Below are the records; retype them exactly and omit each picture.

==== THE INPUT

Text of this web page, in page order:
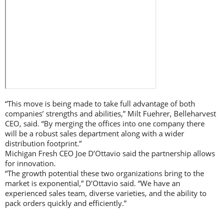
“This move is being made to take full advantage of both
companies’ strengths and abilities,” Milt Fuehrer, Belleharvest
CEO, said. “By merging the offices into one company there
will be a robust sales department along with a wider
distribution footprint.”
Michigan Fresh CEO Joe D’Ottavio said the partnership allows
for innovation.
“The growth potential these two organizations bring to the
market is exponential,” D’Ottavio said. “We have an
experienced sales team, diverse varieties, and the ability to
pack orders quickly and efficiently.”
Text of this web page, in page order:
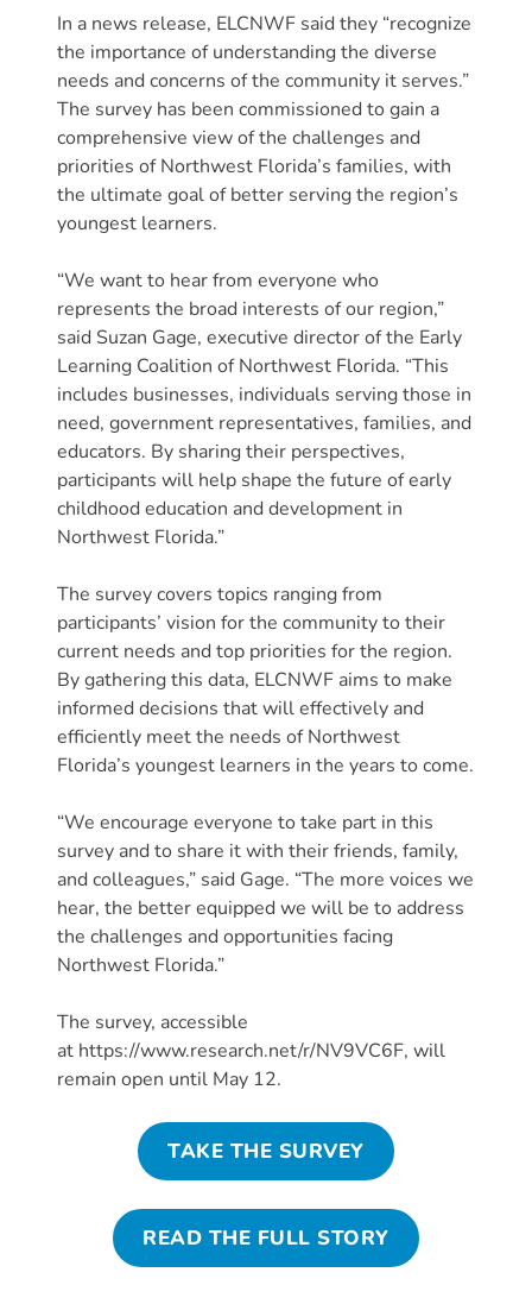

========

→ FINISHED TASK
Text of this web page, in page order:
“This move is being made to take full advantage of both
companies’ strengths and abilities,” Milt Fuehrer, Belleharvest
CEO, said. “By merging the offices into one company there
will be a robust sales department along with a wider
distribution footprint.”
Michigan Fresh CEO Joe D’Ottavio said the partnership allows
for innovation.
“The growth potential these two organizations bring to the
market is exponential,” D’Ottavio said. “We have an
experienced sales team, diverse varieties, and the ability to
pack orders quickly and efficiently.”
Text of this web page, in page order:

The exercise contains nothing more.